Читать книгу «Всё возвращается» онлайн полностью📖 — Владимира Никулина — MyBook.

– Ой, умора! – засмеялась Райка. – Ты ещё мне рёбра свои покажи. Там их можно все пересчитать. Пошли уже, а то опоздаем на занятия.

К новому году уже весь институт бурно переваривал чрезвычайное происшествие. Тоня была в глубочайшем шоке. Она не могла поверить в свою беременность, но факт был налицо, или, скорее всего, как сказала подружка Райка, не вовремя выполненная лабораторная работа. Подружка, как могла, успокаивала Тоню, но тучи сгущались очень тёмные над головой так неосмотрительно поступившей студентки. И не где-нибудь там, в каком-нибудь сельхоз, или ещё где. Где люди не совсем понимают последствий близких отношений противоположных полов. А в самом медвузе!

На комсомольском собрании одним из пунктов значилось «Персональное дело Антонины Геннадьевны Прохоровой». В кабинет, где собрались комсомольцы, Тоня вошла в сопровождении своей подружки. Они сели с краю возле двери. Тоня сцепила пальцы на животе и опустила голову.

На обычное собрание, на котором обсуждаются разные несущественные вопросы, порой комсомольцев приходится загонять из-под палки. Многие находят причины, чтобы как-нибудь отпихнуться от скучного мероприятия, на которое нужно потратить уйму времени, не всегда имеющуюся у занятых студентов. А тут собрание факультета было назначено неделю назад, как обычно, заранее, чтобы все, спортсмены, артисты и другие шибко одарённые молодые люди скорректировали свои индивидуальные графики и все, как штык, присутствовали на важном заседании. Но и без напоминаний, было понятно, что народу на собрании будет много. Поскольку тема главного вопроса была известна всему институту, желающих посетить открытое комсомольское собрание было хоть отбавляй.

Аудитория была вместительной. Похоже, организаторы предвидели, что дело, вызвавшее такой резонанс, соберёт толпу зрителей. Поэтому был выбран просторный кабинет. Скорее всего, не кабинет, а зал для проведения театрального действия. Ряды сидений со столами располагались амфитеатром и, начиная от пола, устремлялись вверх, к самому потолку.

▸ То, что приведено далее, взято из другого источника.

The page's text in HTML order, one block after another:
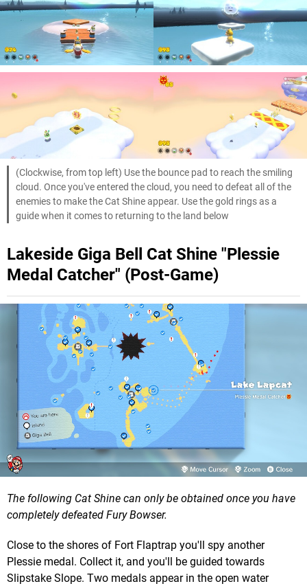
(Clockwise, from top left) Use the bounce pad to reach the smiling
cloud. Once you've entered the cloud, you need to defeat all of the
enemies to make the Cat Shine appear. Use the gold rings as a
guide when it comes to returning to the land below
Lakeside Giga Bell Cat Shine "Plessie
Medal Catcher" (Post-Game)
The following Cat Shine can only be obtained once you have
completely defeated Fury Bowser.
Close to the shores of Fort Flaptrap you'll spy another
Plessie medal. Collect it, and you'll be guided towards
Slipstake Slope. Two medals appear in the open water
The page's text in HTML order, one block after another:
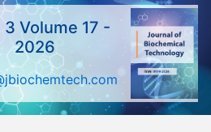
Volume 17 -
2026
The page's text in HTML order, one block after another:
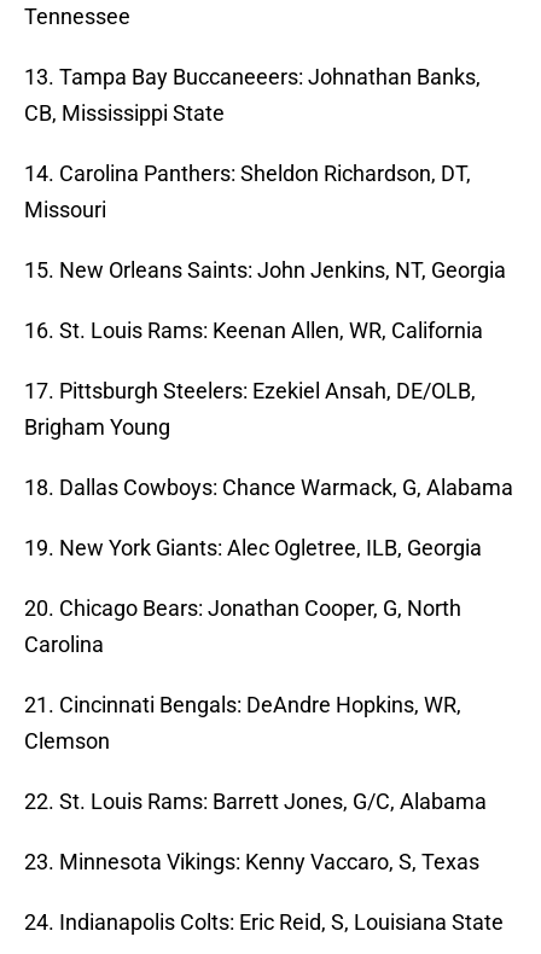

Постепенно аудитория наполнилась до отказа шумными студентами, сидящими буквально друг у друга на головах. Люди толпились возле подиума, где стоял стол с сидящими членами бюро. Даже через открытую дверь можно было видеть, как там, в коридоре, опоздавшие, вытягивая свои шеи, просовывали головы, пытались увидеть, что происходит внутри. Другие старались протиснуться и, напирая, весело ругались.

В середине президиума восседал секретарь института, заворг, а по бокам располагались руководители ячейки их факультета. Владислав Петрухин, секретарь их факультета, встал и, сложив ладони в рупор, громко крикнул:

– Товарищи! Успокойтесь! Минуточку внимания! – крики и разговоры стали тише, но всё равно возбуждённые студенты ещё никак не могли успокоиться. – Если вы не успокоитесь, то мы перенесём собрание и пригласим только членов факультета. Вы не даёте работать, галдите как на базаре!

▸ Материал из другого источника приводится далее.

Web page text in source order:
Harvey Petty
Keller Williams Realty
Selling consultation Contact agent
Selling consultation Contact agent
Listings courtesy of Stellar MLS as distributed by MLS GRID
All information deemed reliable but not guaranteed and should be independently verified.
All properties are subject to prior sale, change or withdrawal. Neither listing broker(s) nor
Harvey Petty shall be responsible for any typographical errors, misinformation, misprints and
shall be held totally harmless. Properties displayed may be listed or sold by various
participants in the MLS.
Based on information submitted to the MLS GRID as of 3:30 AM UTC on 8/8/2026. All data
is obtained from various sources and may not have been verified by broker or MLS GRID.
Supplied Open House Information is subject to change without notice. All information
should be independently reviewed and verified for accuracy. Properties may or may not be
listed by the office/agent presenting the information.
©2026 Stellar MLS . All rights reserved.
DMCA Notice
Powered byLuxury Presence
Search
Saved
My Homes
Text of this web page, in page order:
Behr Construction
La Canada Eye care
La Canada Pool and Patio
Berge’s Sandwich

– Ага! – раздался откуда-то сверху громкий девичий голос. – Так мы все и разбежались! Ты Владик, чё, с ума спятил?! Мы все дела отложили, пришли послушать, поглядеть на такое сурьёзное представление, а ты собрался переносить! Так мы все и поверили! Давай начинай, нечего кота за хвост тянуть!

– Сидящая рядом с Тоней Райка толкнула плечом подружку и, наклонившись, шепнула на ухо:

– Вот же скотина эта Пермякова! Ты знаешь, как только вы вернулись из Москвы, так эта Машка про тебя стала такие сплетни по институту распространять, что я ей как-то сказала, чтоб она попридержала свой поганый язык. И что там у вас с ней произошло, хоть бы ты рассказала мне? Я ведь самая твоя близкая подружка. Ну ладно, не переживай, всё будет хорошо, – и Райка пожала своей рукой её колено.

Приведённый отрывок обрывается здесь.